De dienst deelde lectuur in van ‘verboden’ tot ‘geschikt voor iedereen.’ Daartussen vielen boeken die de Idil weliswaar zeer ongeschikt vond, maar die eventueel door ‘zeer ervaren, rijpe en volwassen lezers’ wel gezien mochten worden. In die categorie viel Cider voor arme mensen van Hella Haase. „A-godsdienstig, humanistisch en merkwaardig”, aldus de recensenten.
Ronduit verboden waren onder meer Ik Jan Cremer (Jan Cremer), De tranen der Acacia’s (W.F. Hermans), Het land van herkomst (E. du Perron), Op afbetaling (Simon Vestdijk) en vrijwel alle boeken van Jan Wolkers. Ook tal van kinder- en jeugdboeken konden in de ogen van de Idil niet door de beugel. Dergelijke boeken waren in katholieke boekhandels dan ook niet te krijgen. De meeste katholieke gezinnen hielden zich ook aan de boekenlijst van de dienst.

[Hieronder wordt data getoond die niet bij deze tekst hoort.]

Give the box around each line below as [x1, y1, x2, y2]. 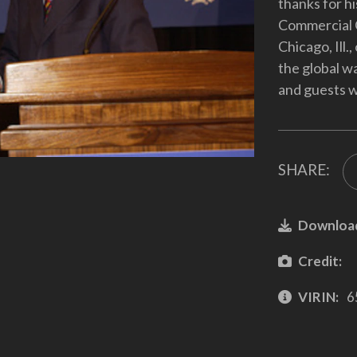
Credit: [297, 252, 342, 269]
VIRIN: [297, 288, 339, 305]
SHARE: [277, 160, 330, 179]
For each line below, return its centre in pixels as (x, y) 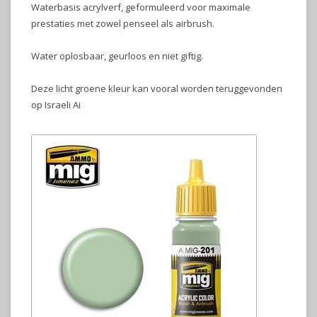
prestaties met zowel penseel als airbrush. (123, 23)
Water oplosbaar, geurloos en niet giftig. (117, 56)
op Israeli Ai (56, 105)
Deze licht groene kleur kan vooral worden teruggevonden (157, 88)
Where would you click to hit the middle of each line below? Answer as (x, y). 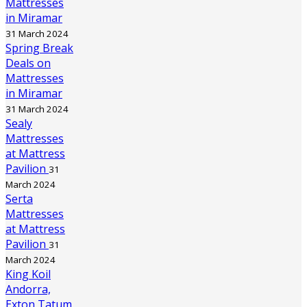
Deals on (28, 63)
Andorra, (28, 290)
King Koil (28, 274)
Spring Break (39, 48)
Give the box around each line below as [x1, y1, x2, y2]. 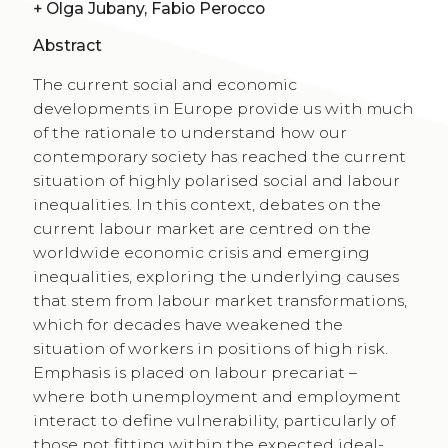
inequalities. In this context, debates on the [32, 195, 381, 215]
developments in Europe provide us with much [32, 99, 413, 119]
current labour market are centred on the [32, 219, 371, 239]
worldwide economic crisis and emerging [32, 243, 370, 263]
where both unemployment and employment [32, 387, 401, 407]
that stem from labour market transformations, [32, 291, 407, 311]
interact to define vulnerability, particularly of [32, 411, 395, 431]
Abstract [32, 35, 102, 55]
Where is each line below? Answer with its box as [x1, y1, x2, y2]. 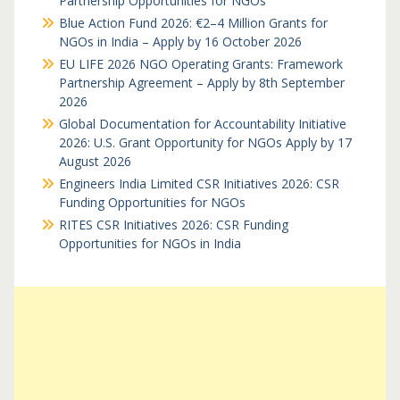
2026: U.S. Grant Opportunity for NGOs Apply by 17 [58, 134, 352, 151]
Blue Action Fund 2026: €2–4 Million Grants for [58, 14, 328, 31]
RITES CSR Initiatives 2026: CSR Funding [58, 216, 288, 233]
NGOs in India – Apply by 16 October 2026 [58, 33, 302, 50]
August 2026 [58, 153, 131, 170]
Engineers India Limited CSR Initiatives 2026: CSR [58, 175, 339, 192]
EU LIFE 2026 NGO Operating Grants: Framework [58, 55, 343, 72]
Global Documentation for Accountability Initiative [58, 115, 346, 132]
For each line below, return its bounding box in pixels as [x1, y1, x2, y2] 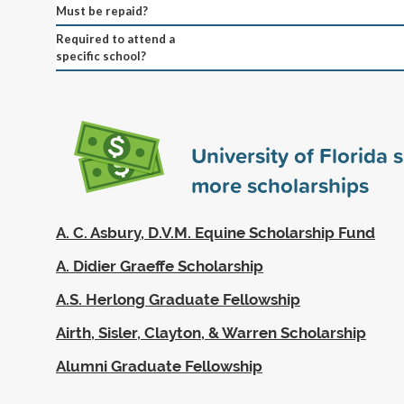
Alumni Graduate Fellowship [56, 356, 262, 375]
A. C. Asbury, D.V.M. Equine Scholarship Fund [56, 223, 375, 242]
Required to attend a [56, 31, 175, 46]
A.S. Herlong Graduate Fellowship [56, 289, 300, 308]
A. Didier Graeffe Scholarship [56, 256, 263, 275]
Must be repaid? [56, 3, 148, 18]
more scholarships [191, 169, 369, 200]
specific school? [56, 48, 146, 63]
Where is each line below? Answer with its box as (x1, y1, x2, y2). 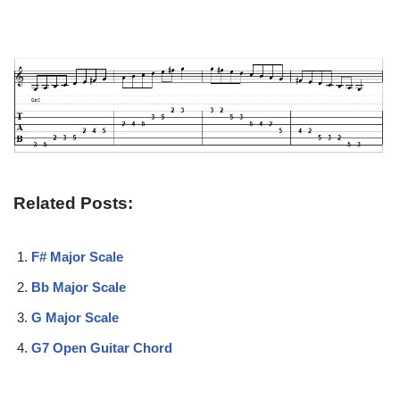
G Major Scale (31, 310, 119, 326)
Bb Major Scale (31, 279, 126, 296)
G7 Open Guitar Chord (31, 340, 172, 356)
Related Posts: (13, 194, 133, 213)
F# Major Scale (31, 249, 123, 265)
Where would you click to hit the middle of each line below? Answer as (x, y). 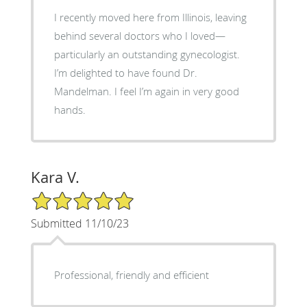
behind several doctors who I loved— (139, 36)
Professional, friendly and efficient (131, 275)
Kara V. (55, 177)
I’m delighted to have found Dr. (125, 73)
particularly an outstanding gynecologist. (147, 54)
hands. (70, 110)
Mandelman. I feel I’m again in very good (146, 91)
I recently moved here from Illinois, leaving (150, 17)
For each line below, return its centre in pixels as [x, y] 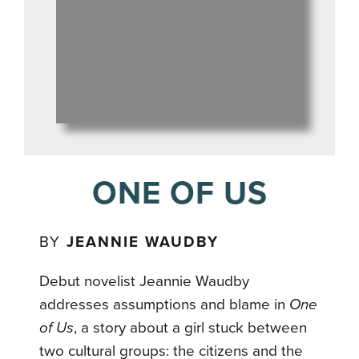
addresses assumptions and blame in [165, 304]
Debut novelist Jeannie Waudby [145, 281]
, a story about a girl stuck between [191, 327]
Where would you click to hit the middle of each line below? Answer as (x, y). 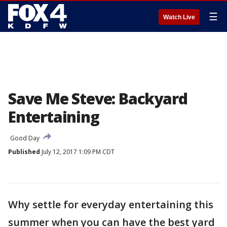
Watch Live (179, 17)
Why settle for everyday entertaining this (111, 204)
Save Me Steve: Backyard (98, 99)
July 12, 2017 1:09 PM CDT (77, 152)
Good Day (25, 138)
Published (24, 152)
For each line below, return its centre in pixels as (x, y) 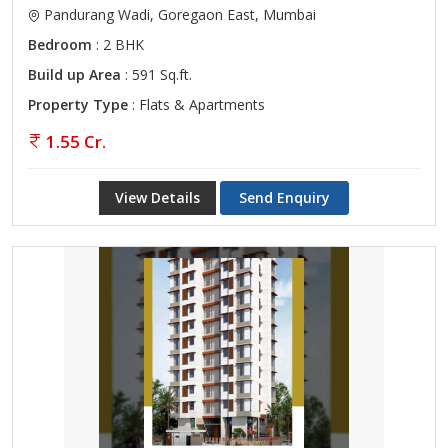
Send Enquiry (284, 197)
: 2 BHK (118, 44)
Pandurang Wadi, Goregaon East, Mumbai (178, 14)
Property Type (78, 104)
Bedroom (60, 44)
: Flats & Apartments (196, 104)
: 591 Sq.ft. (156, 74)
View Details (157, 197)
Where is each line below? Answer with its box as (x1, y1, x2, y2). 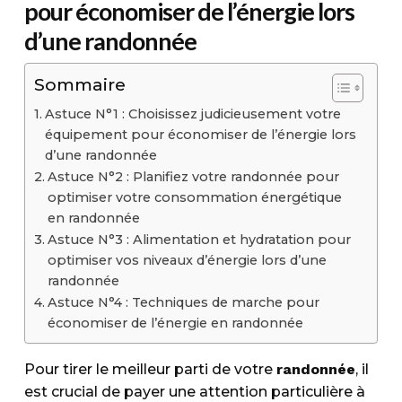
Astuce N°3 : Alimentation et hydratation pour (47, 232, 351, 248)
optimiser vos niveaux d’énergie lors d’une (47, 252, 327, 268)
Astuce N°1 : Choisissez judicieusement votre (44, 106, 341, 122)
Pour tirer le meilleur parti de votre (23, 361, 276, 378)
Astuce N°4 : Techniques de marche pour (47, 294, 319, 310)
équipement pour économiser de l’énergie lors (44, 127, 356, 143)
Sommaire (33, 74, 126, 96)
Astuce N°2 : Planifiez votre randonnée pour (47, 169, 339, 185)
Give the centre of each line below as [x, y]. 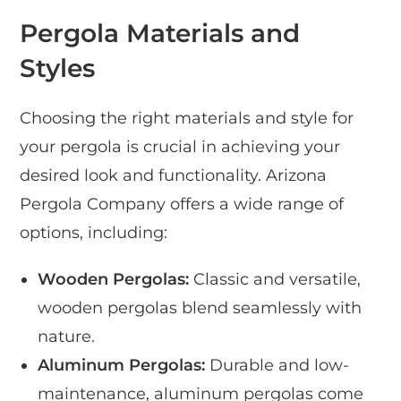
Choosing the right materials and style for [187, 119]
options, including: [94, 233]
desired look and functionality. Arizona [174, 176]
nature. [67, 337]
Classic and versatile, [275, 280]
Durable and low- [277, 366]
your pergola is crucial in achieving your [180, 147]
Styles [58, 68]
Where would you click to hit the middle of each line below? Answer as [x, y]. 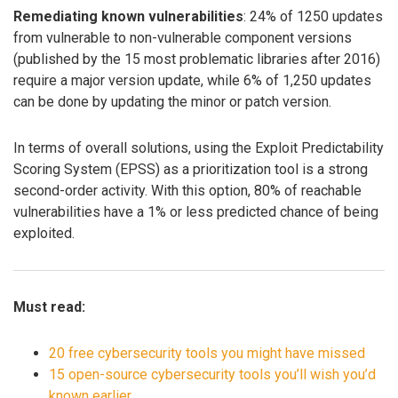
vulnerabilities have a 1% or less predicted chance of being [196, 212]
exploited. [44, 234]
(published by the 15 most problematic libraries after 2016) [197, 59]
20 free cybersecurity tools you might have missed [207, 354]
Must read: [49, 306]
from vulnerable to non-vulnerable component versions [183, 37]
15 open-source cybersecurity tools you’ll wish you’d [212, 375]
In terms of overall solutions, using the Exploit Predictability [199, 148]
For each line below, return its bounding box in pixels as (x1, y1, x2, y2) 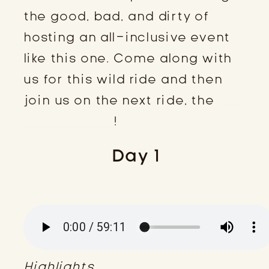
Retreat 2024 (23, 112, 113, 130)
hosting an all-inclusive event (23, 28, 231, 46)
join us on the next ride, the (23, 91, 219, 109)
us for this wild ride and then (23, 70, 223, 88)
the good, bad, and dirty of (23, 7, 210, 25)
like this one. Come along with (23, 49, 232, 67)
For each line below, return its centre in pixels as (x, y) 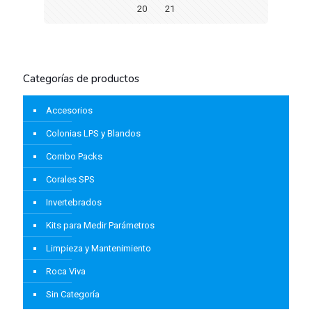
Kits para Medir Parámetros (100, 225)
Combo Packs (74, 156)
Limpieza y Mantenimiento (99, 248)
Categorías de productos (81, 78)
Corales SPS (70, 179)
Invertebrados (74, 202)
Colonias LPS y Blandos (93, 133)
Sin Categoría (73, 294)
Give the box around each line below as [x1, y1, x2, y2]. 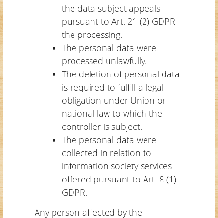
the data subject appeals [61, 2, 160, 14]
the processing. [61, 28, 122, 40]
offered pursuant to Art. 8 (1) [61, 173, 176, 185]
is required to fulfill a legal [61, 81, 163, 93]
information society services [61, 160, 172, 172]
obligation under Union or [61, 94, 166, 106]
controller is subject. [61, 120, 142, 132]
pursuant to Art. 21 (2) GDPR [61, 15, 175, 27]
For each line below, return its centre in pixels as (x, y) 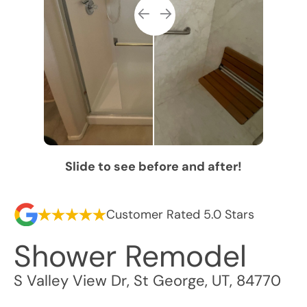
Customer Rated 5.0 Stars (180, 214)
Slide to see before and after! (153, 167)
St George (169, 281)
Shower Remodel (130, 256)
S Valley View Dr (70, 281)
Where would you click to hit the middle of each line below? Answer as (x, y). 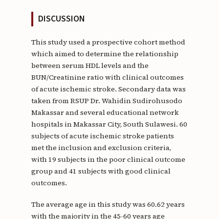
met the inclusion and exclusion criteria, (101, 148)
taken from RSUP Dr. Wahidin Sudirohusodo (107, 101)
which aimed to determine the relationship (105, 54)
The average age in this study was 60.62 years (108, 205)
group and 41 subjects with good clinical (101, 171)
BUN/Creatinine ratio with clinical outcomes (107, 77)
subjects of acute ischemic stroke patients (102, 136)
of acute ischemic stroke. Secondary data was (108, 89)
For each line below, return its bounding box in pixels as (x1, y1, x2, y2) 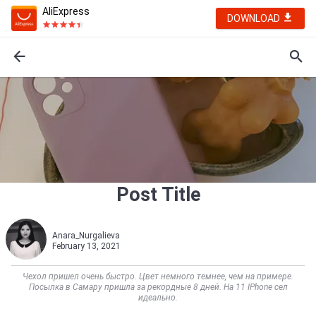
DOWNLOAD (227, 13, 282, 24)
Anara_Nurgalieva (52, 231, 120, 241)
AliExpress (42, 6, 90, 17)
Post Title (116, 183, 200, 206)
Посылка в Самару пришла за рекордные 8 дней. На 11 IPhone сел (28, 282, 288, 292)
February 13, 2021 (52, 241, 121, 251)
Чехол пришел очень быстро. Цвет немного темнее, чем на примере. (23, 272, 293, 281)
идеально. (138, 293, 178, 303)
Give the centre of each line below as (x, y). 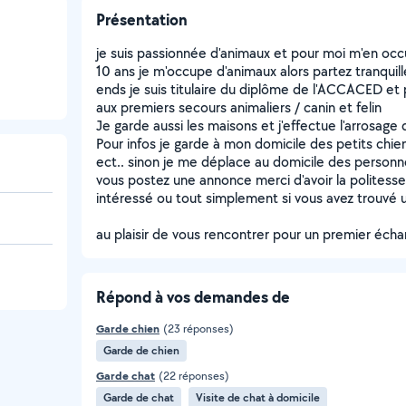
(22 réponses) (194, 376)
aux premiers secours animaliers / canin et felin (239, 107)
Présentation (142, 19)
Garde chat (126, 376)
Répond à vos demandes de (193, 297)
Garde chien (128, 329)
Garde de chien (141, 350)
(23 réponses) (198, 329)
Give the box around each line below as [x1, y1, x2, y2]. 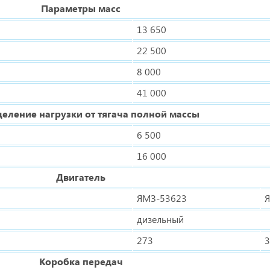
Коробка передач [39, 255, 123, 268]
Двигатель [56, 171, 105, 183]
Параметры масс [41, 2, 121, 14]
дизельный [137, 213, 184, 225]
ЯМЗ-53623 [137, 192, 187, 204]
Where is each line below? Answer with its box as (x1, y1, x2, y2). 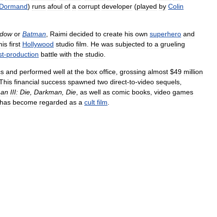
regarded (39, 98, 67, 106)
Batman (22, 30, 46, 38)
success (41, 78, 66, 86)
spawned (68, 78, 95, 86)
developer (102, 2, 132, 10)
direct (110, 78, 127, 86)
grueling (160, 40, 185, 48)
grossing (120, 68, 146, 76)
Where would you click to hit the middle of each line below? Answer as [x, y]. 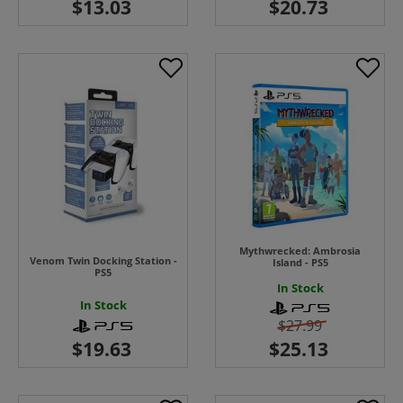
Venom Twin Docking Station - [103, 261]
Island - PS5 [300, 263]
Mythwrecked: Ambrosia [300, 251]
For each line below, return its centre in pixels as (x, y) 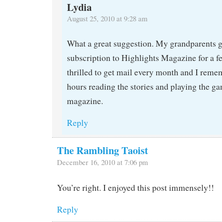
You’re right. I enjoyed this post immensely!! (136, 188)
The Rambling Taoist (103, 150)
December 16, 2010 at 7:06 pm (103, 162)
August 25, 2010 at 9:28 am (107, 18)
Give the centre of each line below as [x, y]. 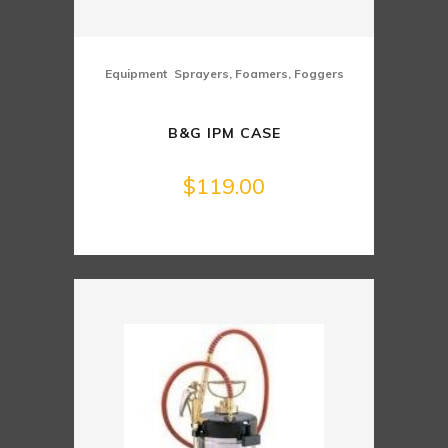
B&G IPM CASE [224, 133]
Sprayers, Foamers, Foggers [258, 74]
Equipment [135, 74]
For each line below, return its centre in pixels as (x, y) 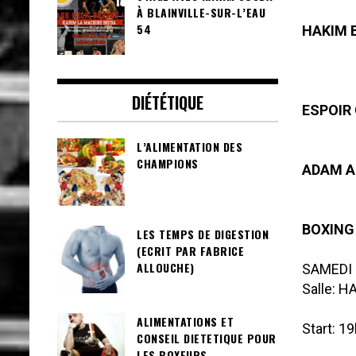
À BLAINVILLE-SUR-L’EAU (201, 13)
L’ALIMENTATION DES (190, 147)
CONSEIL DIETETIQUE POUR (207, 339)
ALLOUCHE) (166, 268)
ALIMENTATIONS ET (185, 322)
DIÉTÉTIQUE (167, 103)
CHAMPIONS (168, 164)
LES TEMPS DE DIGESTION (203, 234)
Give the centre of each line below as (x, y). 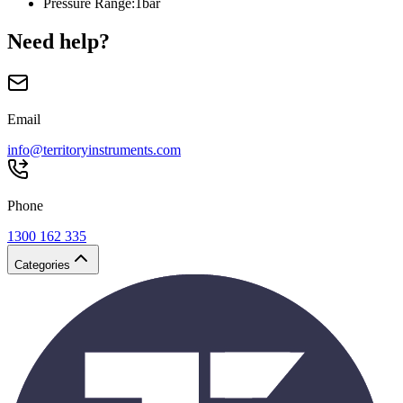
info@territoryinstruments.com (94, 150)
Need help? (58, 42)
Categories (42, 265)
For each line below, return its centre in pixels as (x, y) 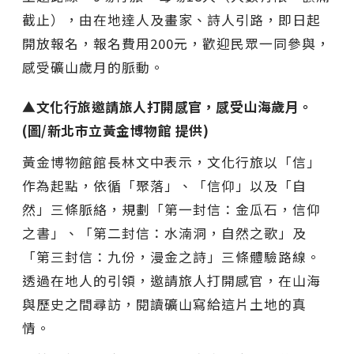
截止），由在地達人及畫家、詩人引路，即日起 (171, 19)
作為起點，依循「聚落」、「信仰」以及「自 (164, 185)
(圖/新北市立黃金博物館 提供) (115, 130)
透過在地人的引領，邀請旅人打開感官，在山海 (171, 280)
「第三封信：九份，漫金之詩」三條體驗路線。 (171, 256)
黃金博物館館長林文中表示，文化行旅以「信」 (171, 162)
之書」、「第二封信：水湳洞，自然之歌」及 (164, 233)
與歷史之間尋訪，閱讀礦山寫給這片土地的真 (164, 304)
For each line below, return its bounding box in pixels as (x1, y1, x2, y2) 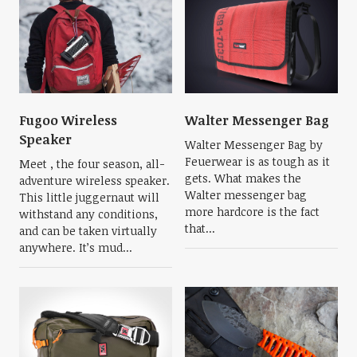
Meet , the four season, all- (18, 155, 165, 171)
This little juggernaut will (18, 189, 159, 205)
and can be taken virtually (18, 222, 157, 238)
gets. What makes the (185, 170, 301, 186)
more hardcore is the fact (185, 203, 320, 219)
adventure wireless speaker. (18, 172, 170, 188)
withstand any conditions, (18, 206, 158, 222)
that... (185, 220, 215, 236)
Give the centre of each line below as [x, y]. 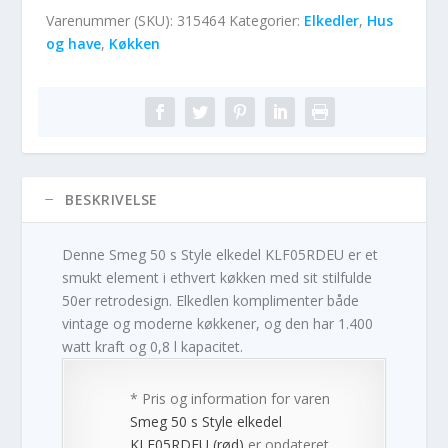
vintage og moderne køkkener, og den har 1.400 [218, 324]
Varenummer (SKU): [112, 21]
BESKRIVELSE [111, 200]
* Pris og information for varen [230, 399]
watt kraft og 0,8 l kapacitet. [153, 347]
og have [74, 44]
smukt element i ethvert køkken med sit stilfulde [217, 278]
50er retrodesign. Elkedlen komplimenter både [211, 301]
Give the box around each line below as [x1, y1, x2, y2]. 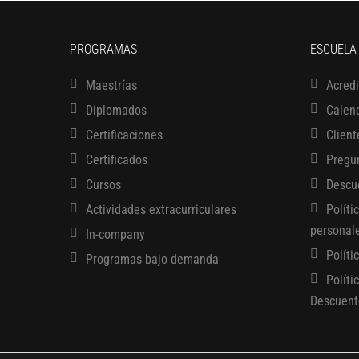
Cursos [86, 177, 121, 193]
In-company [86, 227, 145, 243]
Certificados [86, 152, 147, 168]
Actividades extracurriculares [86, 202, 236, 218]
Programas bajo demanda [86, 252, 219, 268]
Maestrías [86, 78, 137, 94]
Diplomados [86, 103, 147, 119]
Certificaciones [86, 127, 163, 143]
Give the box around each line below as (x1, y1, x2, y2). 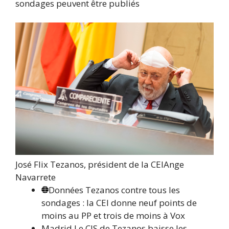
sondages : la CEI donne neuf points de (41, 196, 197, 209)
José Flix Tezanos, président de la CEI (15, 158, 164, 170)
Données (49, 184, 83, 196)
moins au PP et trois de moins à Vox (41, 209, 185, 221)
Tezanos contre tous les (83, 184, 180, 196)
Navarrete (15, 171, 56, 183)
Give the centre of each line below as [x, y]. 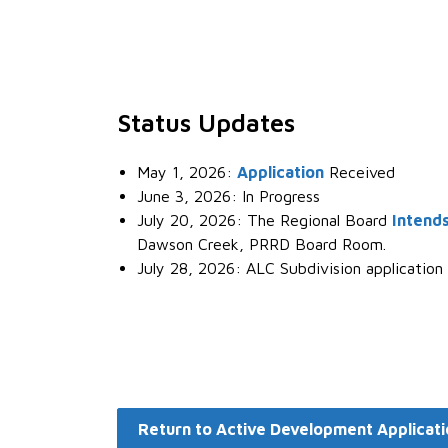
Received [359, 172]
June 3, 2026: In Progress [228, 196]
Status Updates [206, 123]
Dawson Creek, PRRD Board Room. [261, 244]
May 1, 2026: [187, 172]
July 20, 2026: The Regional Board [264, 220]
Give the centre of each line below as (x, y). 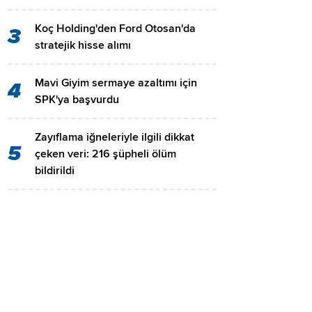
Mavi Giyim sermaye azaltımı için (116, 83)
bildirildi (55, 171)
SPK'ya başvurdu (77, 100)
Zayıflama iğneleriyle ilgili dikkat (115, 138)
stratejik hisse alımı (83, 46)
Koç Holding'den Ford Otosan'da (115, 29)
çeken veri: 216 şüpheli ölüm (106, 154)
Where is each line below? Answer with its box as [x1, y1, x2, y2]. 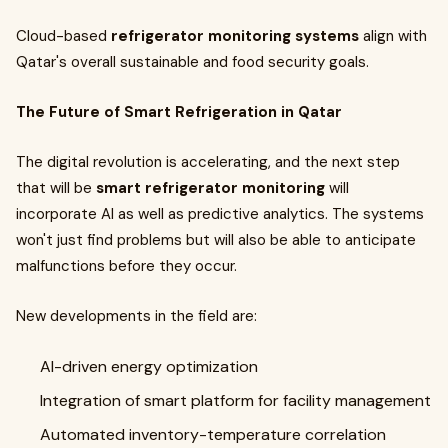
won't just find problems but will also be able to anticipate [16, 230, 416, 250]
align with [359, 26, 427, 46]
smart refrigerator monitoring [96, 178, 325, 198]
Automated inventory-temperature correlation [40, 424, 386, 445]
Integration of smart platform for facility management [40, 390, 431, 411]
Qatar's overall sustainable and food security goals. [16, 52, 369, 72]
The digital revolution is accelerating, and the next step [16, 152, 400, 172]
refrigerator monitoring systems [111, 26, 359, 46]
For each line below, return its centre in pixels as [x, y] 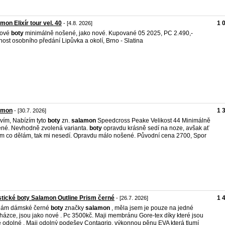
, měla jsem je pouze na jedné [152, 208]
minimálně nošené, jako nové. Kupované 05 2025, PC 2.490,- [108, 33]
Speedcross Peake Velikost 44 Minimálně [153, 121]
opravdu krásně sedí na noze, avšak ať [156, 128]
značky [74, 208]
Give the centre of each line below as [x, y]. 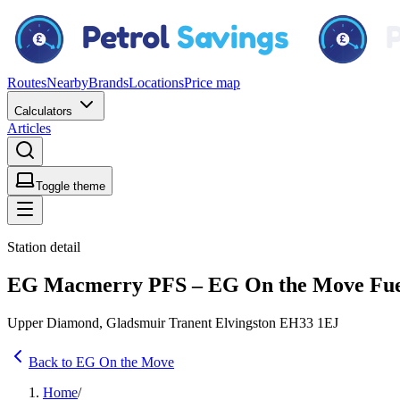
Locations [156, 83]
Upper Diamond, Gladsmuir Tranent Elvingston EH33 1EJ [173, 322]
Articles [29, 128]
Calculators [45, 111]
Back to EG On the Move [101, 362]
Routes [27, 83]
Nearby [67, 83]
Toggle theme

De recensiedienst kreeg desondanks veel kritiek, stelt Van Eijden-Andriessen. Een vooraanstaande literatuurcriticus als Anton van Duinkerken, zelf katholiek, keerde zich er in 1949 al tegen, ondersteund door de katholieke pers. In protestante kringen werd het bestaan van de verboden lijst beschimpt en bespot. Hoewel de dienst de instructies voor recensies twee keer versoepelde, overleefde het instituut zichzelf toch. In 1970 werd in de Idil opgeheven.